When you apply for nonprofit status, the forms you have to fill out include making a case that the benefit you will provide (often expressed in your mission statement) is worth the state letting go of your potential tax revenue.

If you’re starting a homeless shelter, it’s pretty obvious that it is (“lessening the burden of government” is explicitly listed in the IRS guidelines for exempt purposes). But what about your small theater company? Your chamber ensemble? Your single-choreographer dance company? What are you explicitly doing to (more from the IRS language) relieve the poor and distressed, advance education, and combat community deterioration?

Does art in general help achieve these aims?

I would argue that it does. But does your specific group have those (or related) aims at the center of its mission? Or are they at best tangential or abstract goals, referred to only when applying for an educational grant?

We’ve heard this a lot recently, and we’re going to hear it more as the economy continues to flounder: if what your nonprofit arts organization is mainly doing is creating a product (art) for which you charge money (ticket sales) but those ticket sales don’t cover your costs, then perhaps you’re more like a struggling restaurant or a worthy independent bookstore that’s having trouble staying open than like a nonprofit in need of community support.

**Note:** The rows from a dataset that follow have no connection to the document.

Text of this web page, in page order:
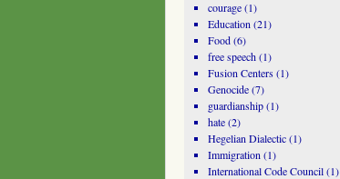
courage(1)
Education (21)
Food(6)
free speech(1)
Fusion Centers(1)
Genocide(7)
guardianship(1)
hate(2)
Hegelian Dialectic(1)
Immigration (1)
International Code Council(1)
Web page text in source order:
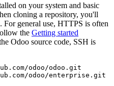
on your system and basic
cloning a repository, you'll
For general use, HTTPS is often
the Getting started
Odoo source code, SSH is
odoo/odoo.git
odoo/enterprise.git
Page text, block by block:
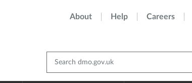
About Help Careers
Search dmo.gov.uk
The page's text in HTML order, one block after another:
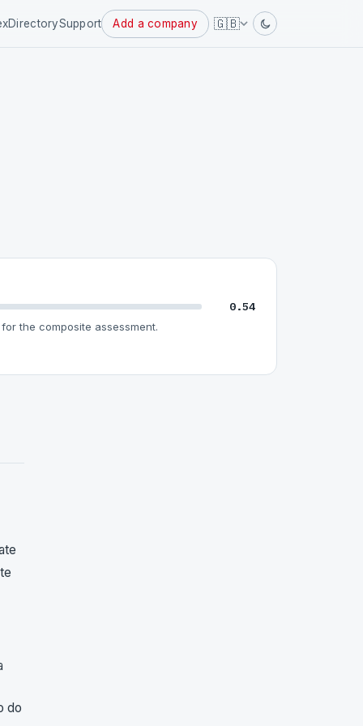
DirectorySupport Add a company 🇬🇧
Powered
by
0.54
for the composite assessment.
do
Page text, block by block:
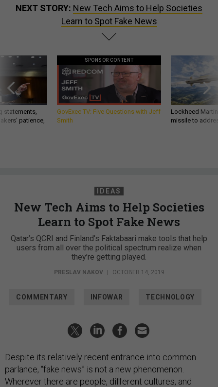
NEXT STORY: New Tech Aims to Help Societies
Learn to Spot Fake News
statements,
patience,
SPONSOR CONTENT
GovExec TV: Five Questions with Jeff
Smith
Lockheed
missile to
IDEAS
New Tech Aims to Help Societies
Learn to Spot Fake News
Qatar’s QCRI and Finland’s Faktabaari make tools that help
users from all over the political spectrum realize when
they’re getting played.
PRESLAV NAKOV | OCTOBER 14, 2019
COMMENTARY INFOWAR TECHNOLOGY
Despite its relatively recent entrance into common
parlance, “fake news” is not a new phenomenon.
Wherever there are people, different cultures, and
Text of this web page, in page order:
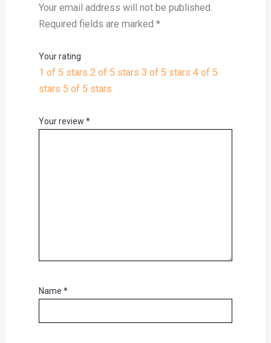
Your email address will not be published.
Required fields are marked *
Your rating
1 of 5 stars 2 of 5 stars 3 of 5 stars 4 of 5
stars 5 of 5 stars
Your review *
Name *
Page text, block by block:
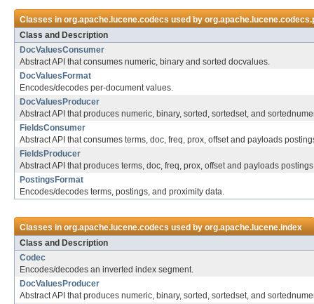
Classes inorg.apache.lucene.codecsused by
Class and Description
DocValuesConsumer
Abstract API that consumes numeric, binary and sorted docvalues.
DocValuesFormat
Encodes/decodes per-document values.
DocValuesProducer
Abstract API that produces numeric, binary, sorted, sortedset, and
FieldsConsumer
Abstract API that consumes terms, doc, freq, prox, offset and payloads
FieldsProducer
Abstract API that produces terms, doc, freq, prox, offset and payloads
PostingsFormat
Encodes/decodes terms, postings, and proximity data.
Classes inorg.apache.lucene.codecsused byorg.apache.lucene.index
Class and Description
Codec
Encodes/decodes an inverted index segment.
DocValuesProducer
Abstract API that produces numeric, binary, sorted, sortedset, and
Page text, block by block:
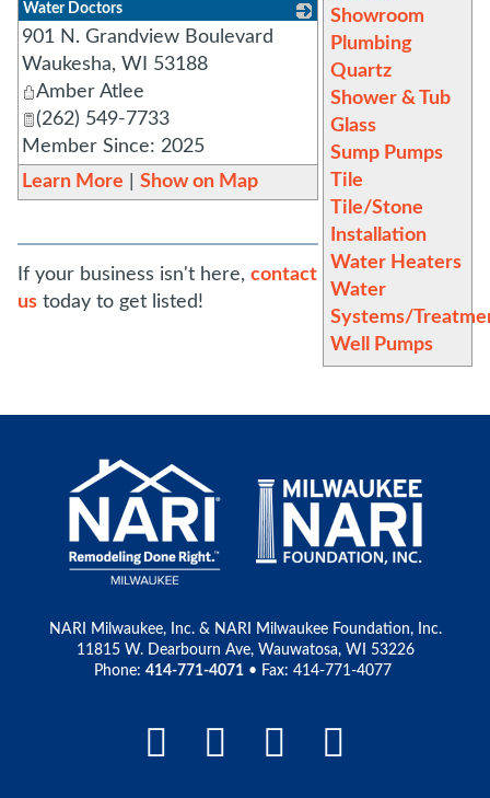
Showroom
Plumbing
Quartz
Shower & Tub
Glass
Sump Pumps
Tile
Tile/Stone
Installation
Water Heaters
Water
Systems/
Well Pumps
Water Doctors
901 N. Grandview Boulevard
Waukesha, WI
53188
Amber Atlee
(262) 549-7733
Member Since: 2025
Learn More
Show on Map
If your business isn't here, contact
us today to get listed!
NARI Milwaukee, Inc. & NARI Milwaukee Foundation, Inc.
11815 W. Dearbourn Ave, Wauwatosa, WI 53226
Phone: 414-771-4071 • Fax: 414-771-4077
Facebook Link
LinkedIn Link
Instagram

There are rumblings that the government is taking aim at the nonprofit status of large arts institutions with significant assets and at the tax-deductibility of donations to the arts. I think we should be concerned also about the nonprofit status of small groups whose efforts are focused primarily on art-making and who don’t have ancillary activities that fit more easily into the tax code’s definition of exempt purposes.

I’m doing some strategic planning work for a young theater company that’s in the process of incorporating as a 501(c)(3). We’ve been discussing the theory of community benefit and it’s not an idea that has come up for this group in their five-year producing history. Their goal, as with many small companies, has been to put on the plays they are interested in. Pressed to talk about what the gap would be if they disappeared, they talk about service to playwrights and other emerging artists, but are really only at the beginning of thinking of themselves as belonging to a community, or having an obligation to that community.

I think that the arts do provide a host of valuable community benefits, but service to our communities can’t happen by accident, or as an afterthought to our missions.

If we want to stay under the nonprofit umbrella, then we need to get better at framing our work in those terms, and at doing work that has visible, tangible community benefit.

And if that’s not the goal, then we should seek other structures that suit our activities better.